Найти Федора мне - замечательному фронтовому разведчику - было несложно. И не то еще, бывало, находил. Он работал на стройке здания райкома партии. Бригадирствовал, то есть по-ихнему "бугрил", как я понял. Я притырился на чердаке двухэтажной школы, стоявшей рядом с будущим райкомом, и мне хорошо было видно оттуда, как к вахте подъехали три грузовика, как из них выгрузились зеки и выстроились по пятеркам, как их загнали в зону стройки, пересчитали и распустили, когда конвой залез на вышки и дал знать об этом ударами железяк по звонким рельсам.
И вот я увидел среди зеков Федора. Он давал какие-то указания малярам и штукатурам... что-то доказывал начальнику конвоя... сидел на бревнах, подставив лицо осеннему солнцу... ругал здоровенного детину в белом переднике и даже схватил дрыну, чтобы отметелить (побить) его, но передумал, махнул рукой и свернул самокрутку. Потом он зашел в здание райкома и долго не выходил... Потом встречал приезжавшие со стройматериалами грузовики... Опять пропадал то в здании, то за ним... Долго кашлял, зайдя за штабель досок... беседовал с приехавшим на "эмке" штатским инженером... снова кашлял, тыкая наряды прямо в морду пьяного, судя по всему, вольняшки-прораба... шептался о чем-то с шофером грузовика и тайком передал ему то ли деньги, то ли письмо... Может быть, даже ко мне. И вот тут я сел на чердаке на пыльное стропило и заплакал.

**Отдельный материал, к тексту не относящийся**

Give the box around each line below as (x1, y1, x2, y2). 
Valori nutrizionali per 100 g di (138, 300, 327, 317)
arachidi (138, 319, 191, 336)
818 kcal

Я заплакал от счастья, что друг мой жив, что тянет он срок, несмотря на кашель и чудовищное похудание, и что жизнь наша, совет-ская, будь она проклята, жизнь, непосильная временами для понимания и великодушной оценки, и вмещено в нее столько беспричинных тягостей, страданий, обид, унижений и смертей, что пухнут мозги и душа обливается кровью в бесполезных попытках соотнести муки и жертвы народа с тем, что гнусная пресса называет "зримыми чертами коммунизма". Будьте вы прокляты, продажные писаки и лживые трубачи, думал я плача, и чтоб глаза мои загноились, увидевшие все, что я видел, если они еще раз заглянут в слова Заславского, Эренбурга, Полевого, Татьяны Тэсс, Чаковского, Кожевникова, Катаева и прочих ужасных газетных блядей, замазывающих сладкими цветными слюнями и соплями гнойные язвы, боль и сумасшествие изолгавшейся одной шестой части света... Господи, за что такое наказание неповинным в политической дьявольщине людям? Неужели Твоя это, Господи, воля?
– вопрошал я и, перестав плакать, сказал сам себе тихо, беззлобно и окончательно: нет, не Твоя это, Господи, воля и не Твоя вина. Сами мы люди во всем виноваты, сами!